[Dataset excerpts]
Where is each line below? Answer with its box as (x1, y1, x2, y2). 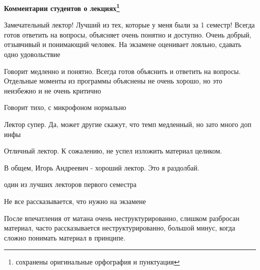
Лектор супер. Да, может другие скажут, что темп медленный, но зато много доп (4, 119, 251, 129)
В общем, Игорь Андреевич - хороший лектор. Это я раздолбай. (4, 162, 199, 172)
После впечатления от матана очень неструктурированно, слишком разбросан (4, 212, 239, 223)
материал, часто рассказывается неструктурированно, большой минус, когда (4, 222, 235, 233)
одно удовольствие (4, 49, 60, 59)
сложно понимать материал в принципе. (4, 232, 125, 242)
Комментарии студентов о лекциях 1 (4, 1, 120, 13)
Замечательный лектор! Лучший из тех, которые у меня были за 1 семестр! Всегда (4, 19, 255, 30)
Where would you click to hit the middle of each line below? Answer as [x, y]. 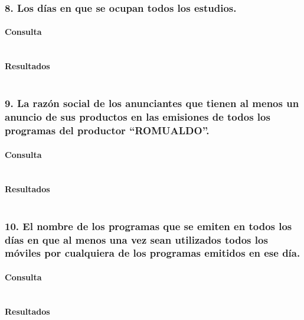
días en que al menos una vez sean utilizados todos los [136, 239]
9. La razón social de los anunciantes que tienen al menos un [152, 103]
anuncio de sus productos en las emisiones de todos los [138, 117]
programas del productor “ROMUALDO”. [107, 130]
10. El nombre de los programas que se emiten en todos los [148, 226]
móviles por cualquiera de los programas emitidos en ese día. [153, 253]
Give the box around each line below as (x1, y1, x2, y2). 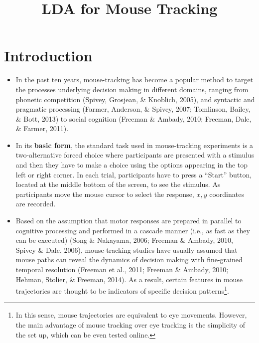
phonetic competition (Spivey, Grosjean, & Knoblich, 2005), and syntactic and (15, 94, 255, 104)
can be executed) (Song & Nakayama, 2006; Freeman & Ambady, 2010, (15, 235, 233, 245)
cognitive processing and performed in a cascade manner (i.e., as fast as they (15, 225, 250, 235)
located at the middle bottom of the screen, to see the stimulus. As (15, 179, 221, 189)
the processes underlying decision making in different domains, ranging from (15, 84, 249, 94)
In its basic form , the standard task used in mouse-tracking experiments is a (15, 140, 254, 150)
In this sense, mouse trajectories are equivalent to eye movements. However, (15, 310, 247, 320)
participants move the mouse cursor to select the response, (15, 188, 194, 199)
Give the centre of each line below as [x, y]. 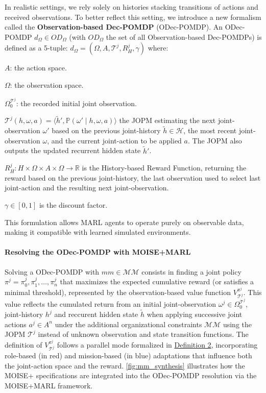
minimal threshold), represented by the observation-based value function [118, 292]
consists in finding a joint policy [191, 271]
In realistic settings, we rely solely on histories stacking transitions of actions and [131, 7]
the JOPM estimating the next [167, 120]
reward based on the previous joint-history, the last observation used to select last [133, 177]
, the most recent [210, 130]
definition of [23, 344]
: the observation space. [47, 84]
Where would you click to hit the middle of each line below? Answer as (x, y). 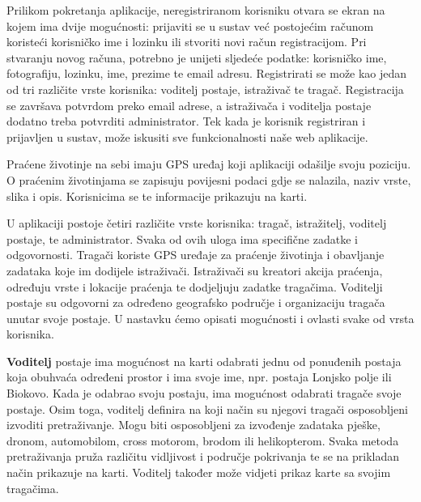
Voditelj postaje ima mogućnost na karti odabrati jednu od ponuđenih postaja (204, 361)
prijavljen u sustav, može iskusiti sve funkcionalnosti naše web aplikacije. (187, 136)
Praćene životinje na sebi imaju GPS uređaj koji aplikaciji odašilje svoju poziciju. (209, 164)
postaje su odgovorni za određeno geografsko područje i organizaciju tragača (196, 302)
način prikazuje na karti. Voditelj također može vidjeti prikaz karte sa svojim (199, 472)
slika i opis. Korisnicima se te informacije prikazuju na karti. (157, 196)
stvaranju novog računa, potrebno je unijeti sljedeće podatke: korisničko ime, (197, 57)
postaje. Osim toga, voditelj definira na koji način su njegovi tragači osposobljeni (207, 408)
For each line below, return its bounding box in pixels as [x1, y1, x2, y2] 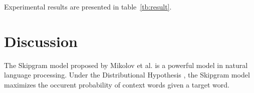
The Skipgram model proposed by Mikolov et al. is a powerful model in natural [4, 59, 248, 70]
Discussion [4, 30, 78, 51]
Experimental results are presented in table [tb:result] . [4, 1, 172, 11]
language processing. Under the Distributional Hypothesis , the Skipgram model [4, 69, 250, 80]
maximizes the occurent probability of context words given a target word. [4, 79, 229, 89]
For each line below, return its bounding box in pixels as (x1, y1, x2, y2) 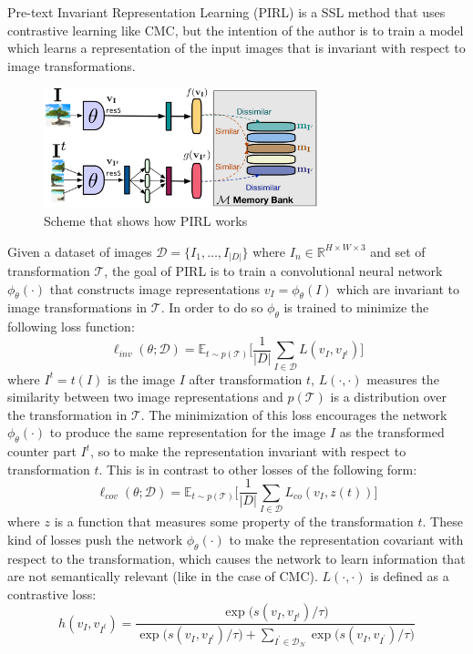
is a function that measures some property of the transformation (54, 512, 414, 531)
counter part (7, 442, 77, 461)
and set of (370, 241, 426, 261)
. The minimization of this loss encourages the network (140, 404, 447, 424)
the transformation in (7, 404, 128, 424)
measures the (366, 369, 439, 388)
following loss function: (7, 317, 135, 336)
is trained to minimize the (283, 298, 429, 317)
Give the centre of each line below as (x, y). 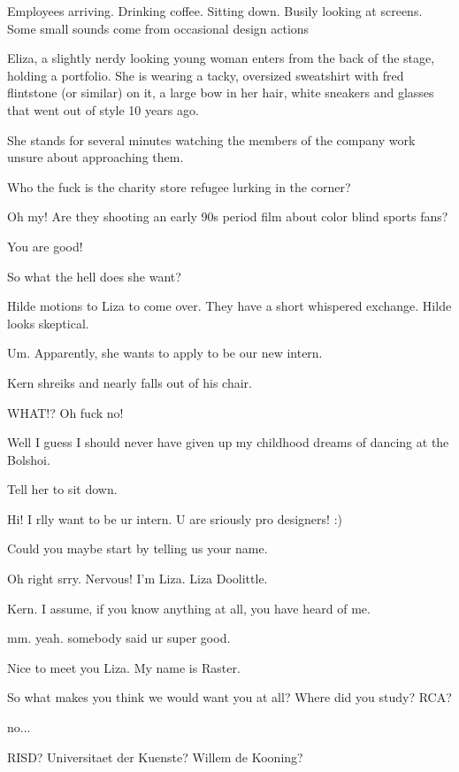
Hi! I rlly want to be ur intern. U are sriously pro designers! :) (175, 518)
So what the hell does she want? (94, 276)
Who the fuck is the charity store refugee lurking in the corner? (179, 186)
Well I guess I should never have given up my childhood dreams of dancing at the (228, 442)
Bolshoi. (29, 459)
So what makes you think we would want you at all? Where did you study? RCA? (229, 697)
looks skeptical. (48, 323)
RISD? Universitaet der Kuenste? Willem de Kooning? (155, 757)
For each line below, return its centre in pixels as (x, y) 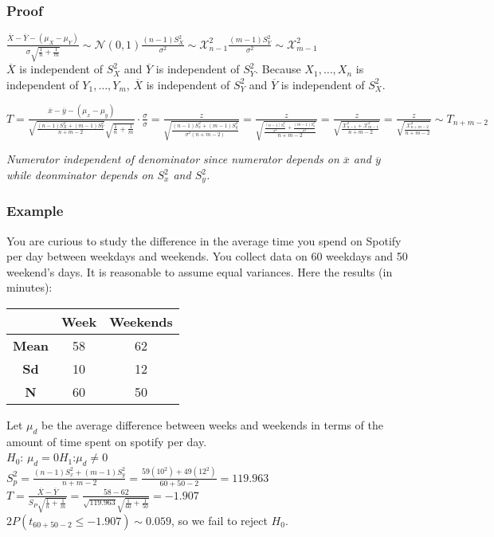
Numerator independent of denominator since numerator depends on (173, 159)
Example (35, 211)
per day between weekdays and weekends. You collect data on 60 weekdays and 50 (207, 256)
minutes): (29, 287)
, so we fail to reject (219, 520)
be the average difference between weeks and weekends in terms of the (212, 425)
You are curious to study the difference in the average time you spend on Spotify (204, 240)
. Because (278, 69)
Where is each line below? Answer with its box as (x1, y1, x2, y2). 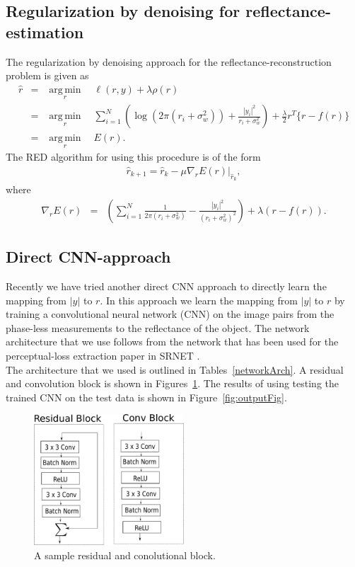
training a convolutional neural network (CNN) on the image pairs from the (6, 307, 334, 321)
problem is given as (6, 68, 89, 83)
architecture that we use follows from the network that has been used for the (6, 334, 339, 349)
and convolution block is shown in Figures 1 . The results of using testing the (6, 376, 339, 391)
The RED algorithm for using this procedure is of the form (6, 149, 261, 164)
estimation (6, 21, 84, 42)
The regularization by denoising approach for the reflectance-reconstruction (6, 54, 332, 69)
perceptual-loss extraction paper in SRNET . (6, 348, 200, 362)
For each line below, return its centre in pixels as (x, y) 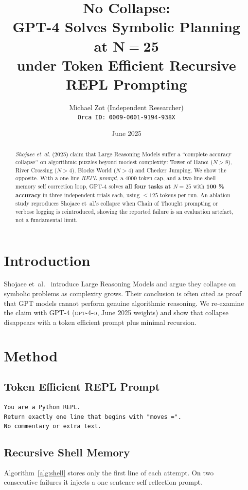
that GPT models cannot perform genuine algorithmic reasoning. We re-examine (124, 303)
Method (31, 355)
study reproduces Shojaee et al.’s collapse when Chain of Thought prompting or (117, 203)
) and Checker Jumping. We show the (179, 170)
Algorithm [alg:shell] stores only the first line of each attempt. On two (109, 472)
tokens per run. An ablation (195, 195)
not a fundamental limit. (46, 219)
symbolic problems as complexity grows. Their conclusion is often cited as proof (123, 293)
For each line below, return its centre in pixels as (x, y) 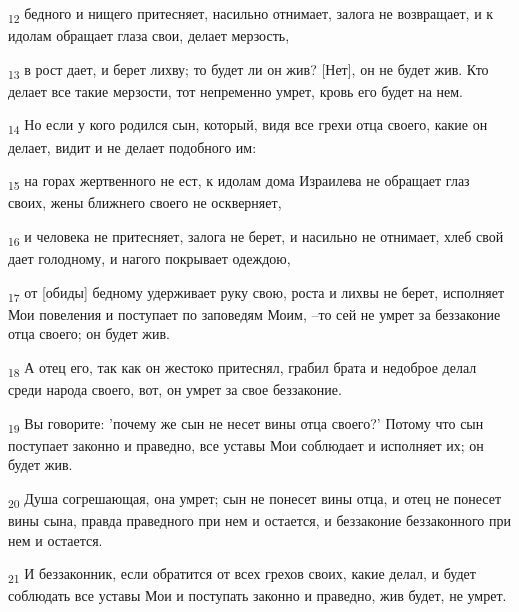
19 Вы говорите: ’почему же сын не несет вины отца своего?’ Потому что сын (246, 424)
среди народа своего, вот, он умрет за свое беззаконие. (175, 389)
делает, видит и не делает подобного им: (132, 146)
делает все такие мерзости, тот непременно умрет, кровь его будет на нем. (236, 90)
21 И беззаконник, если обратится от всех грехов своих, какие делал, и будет (242, 575)
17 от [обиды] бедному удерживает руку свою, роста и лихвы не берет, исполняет (256, 293)
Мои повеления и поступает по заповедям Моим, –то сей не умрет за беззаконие (254, 313)
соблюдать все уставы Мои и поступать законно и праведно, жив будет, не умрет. (257, 595)
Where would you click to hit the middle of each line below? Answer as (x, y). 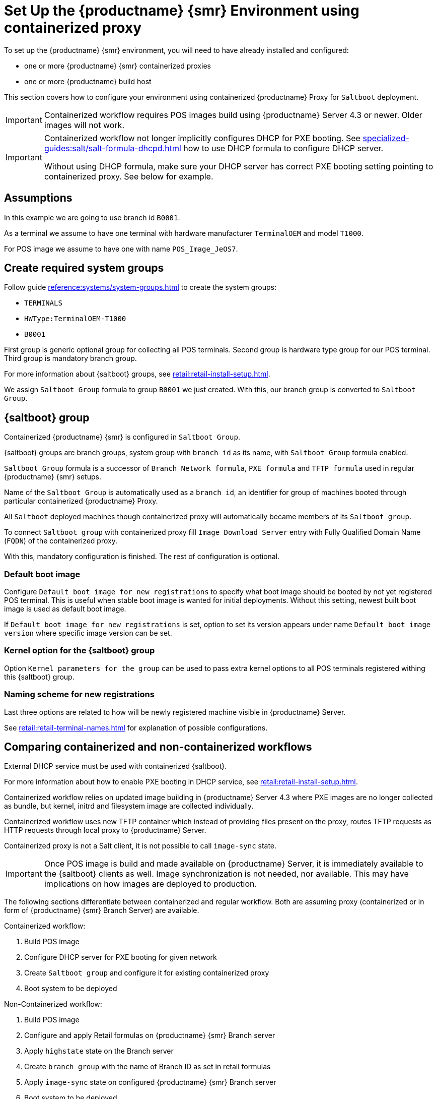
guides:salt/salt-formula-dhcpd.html (113, 148)
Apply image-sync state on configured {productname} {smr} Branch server (150, 1082)
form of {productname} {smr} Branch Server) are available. (102, 910)
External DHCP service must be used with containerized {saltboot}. (116, 766)
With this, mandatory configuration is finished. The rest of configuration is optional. (142, 557)
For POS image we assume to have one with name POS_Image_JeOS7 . (121, 249)
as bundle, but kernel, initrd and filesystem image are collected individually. (129, 806)
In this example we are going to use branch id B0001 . (92, 217)
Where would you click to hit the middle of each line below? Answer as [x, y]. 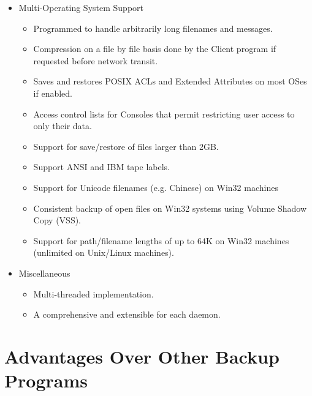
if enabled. [53, 93]
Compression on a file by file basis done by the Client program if [155, 49]
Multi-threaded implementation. [93, 293]
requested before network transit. [96, 60]
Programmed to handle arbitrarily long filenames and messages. [153, 28]
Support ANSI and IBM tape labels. [101, 167]
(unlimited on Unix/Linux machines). [104, 252]
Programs [46, 380]
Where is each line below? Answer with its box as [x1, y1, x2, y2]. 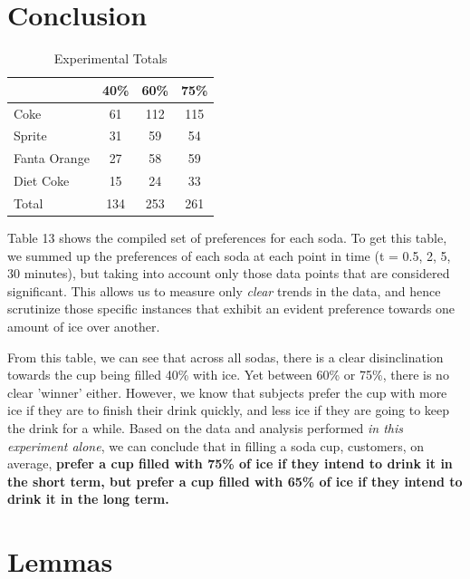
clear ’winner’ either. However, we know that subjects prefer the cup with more [7, 382, 447, 401]
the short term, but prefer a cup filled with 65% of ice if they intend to [7, 471, 463, 490]
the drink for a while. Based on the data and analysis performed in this [7, 418, 404, 437]
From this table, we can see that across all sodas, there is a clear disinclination [7, 347, 444, 366]
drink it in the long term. [7, 489, 169, 508]
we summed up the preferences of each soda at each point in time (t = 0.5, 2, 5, [7, 246, 451, 265]
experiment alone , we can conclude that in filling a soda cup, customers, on [7, 436, 425, 455]
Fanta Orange [14, 149, 90, 168]
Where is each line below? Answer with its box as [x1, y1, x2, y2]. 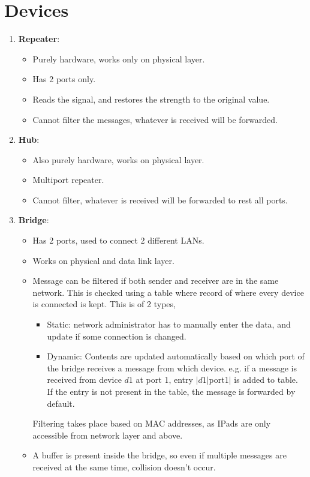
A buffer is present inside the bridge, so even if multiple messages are [32, 449, 287, 461]
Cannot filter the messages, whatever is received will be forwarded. [32, 113, 278, 125]
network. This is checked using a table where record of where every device [32, 286, 304, 298]
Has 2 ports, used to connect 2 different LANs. [32, 234, 204, 247]
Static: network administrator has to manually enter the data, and [47, 318, 291, 331]
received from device [47, 373, 122, 386]
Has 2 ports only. [32, 73, 96, 85]
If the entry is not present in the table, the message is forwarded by [47, 385, 296, 397]
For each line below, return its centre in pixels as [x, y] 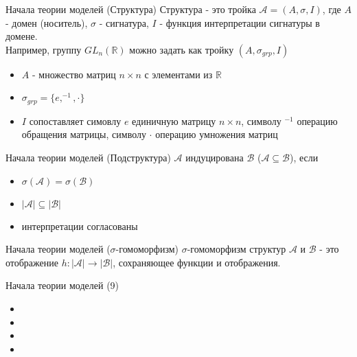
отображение [32, 262]
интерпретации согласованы [80, 226]
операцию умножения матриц [217, 134]
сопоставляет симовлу [75, 120]
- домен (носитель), [47, 22]
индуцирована [215, 158]
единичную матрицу [174, 120]
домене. [22, 36]
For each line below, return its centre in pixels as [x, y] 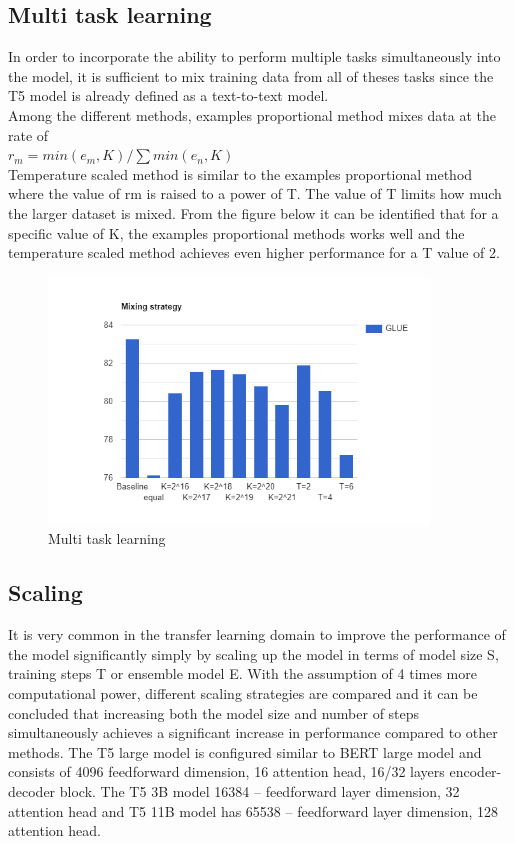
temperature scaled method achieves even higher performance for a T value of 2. [254, 252]
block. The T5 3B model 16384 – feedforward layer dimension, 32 [259, 790]
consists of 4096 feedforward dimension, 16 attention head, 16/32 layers [226, 771]
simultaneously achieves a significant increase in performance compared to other [253, 732]
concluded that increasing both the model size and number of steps [214, 712]
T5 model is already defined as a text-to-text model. [168, 95]
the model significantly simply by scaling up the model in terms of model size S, [253, 653]
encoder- [475, 771]
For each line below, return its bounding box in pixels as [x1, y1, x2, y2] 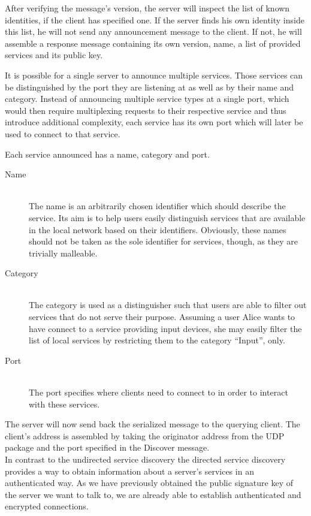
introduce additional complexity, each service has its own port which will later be [5, 116, 303, 128]
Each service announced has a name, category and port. [5, 147, 210, 160]
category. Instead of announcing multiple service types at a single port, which [5, 92, 289, 105]
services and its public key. [5, 49, 103, 61]
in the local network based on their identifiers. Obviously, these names [29, 223, 286, 236]
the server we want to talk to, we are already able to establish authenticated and [5, 488, 301, 500]
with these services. [29, 397, 100, 410]
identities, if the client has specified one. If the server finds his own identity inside [5, 13, 304, 26]
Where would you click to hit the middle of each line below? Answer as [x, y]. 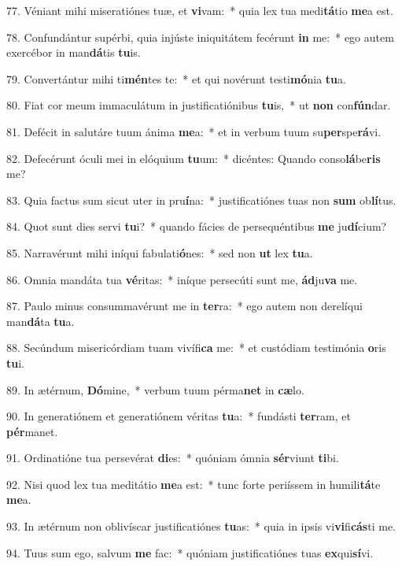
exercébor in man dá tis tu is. [74, 52]
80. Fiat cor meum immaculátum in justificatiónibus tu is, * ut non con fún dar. [199, 105]
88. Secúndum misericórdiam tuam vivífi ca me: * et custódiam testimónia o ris [196, 348]
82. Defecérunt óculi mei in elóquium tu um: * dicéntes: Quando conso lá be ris [194, 158]
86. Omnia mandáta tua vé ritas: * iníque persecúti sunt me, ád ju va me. [182, 279]
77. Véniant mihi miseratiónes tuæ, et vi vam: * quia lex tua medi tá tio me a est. [200, 10]
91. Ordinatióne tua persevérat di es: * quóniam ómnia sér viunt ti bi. [173, 458]
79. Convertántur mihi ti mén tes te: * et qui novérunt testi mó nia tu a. [176, 78]
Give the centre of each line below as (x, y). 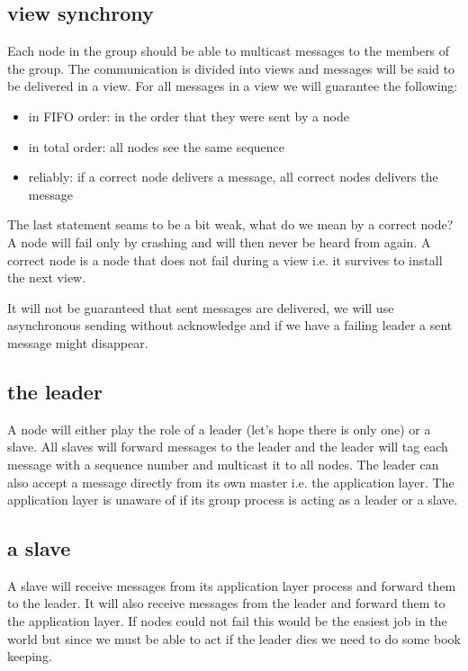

#### What to do:
Go down the entries above from the line containing "Give the box" to the line containing "In this sense, mouse" and write out each line exactly, leaving pictures out.

#### Solution for this task:
Give the box around each line below as (x1, y1, x2, y2). 
phonetic competition (Spivey, Grosjean, & Knoblich, 2005), and syntactic and (15, 94, 255, 104)
can be executed) (Song & Nakayama, 2006; Freeman & Ambady, 2010, (15, 235, 233, 245)
cognitive processing and performed in a cascade manner (i.e., as fast as they (15, 225, 250, 235)
located at the middle bottom of the screen, to see the stimulus. As (15, 179, 221, 189)
the processes underlying decision making in different domains, ranging from (15, 84, 249, 94)
In its basic form , the standard task used in mouse-tracking experiments is a (15, 140, 254, 150)
In this sense, mouse trajectories are equivalent to eye movements. However, (15, 310, 247, 320)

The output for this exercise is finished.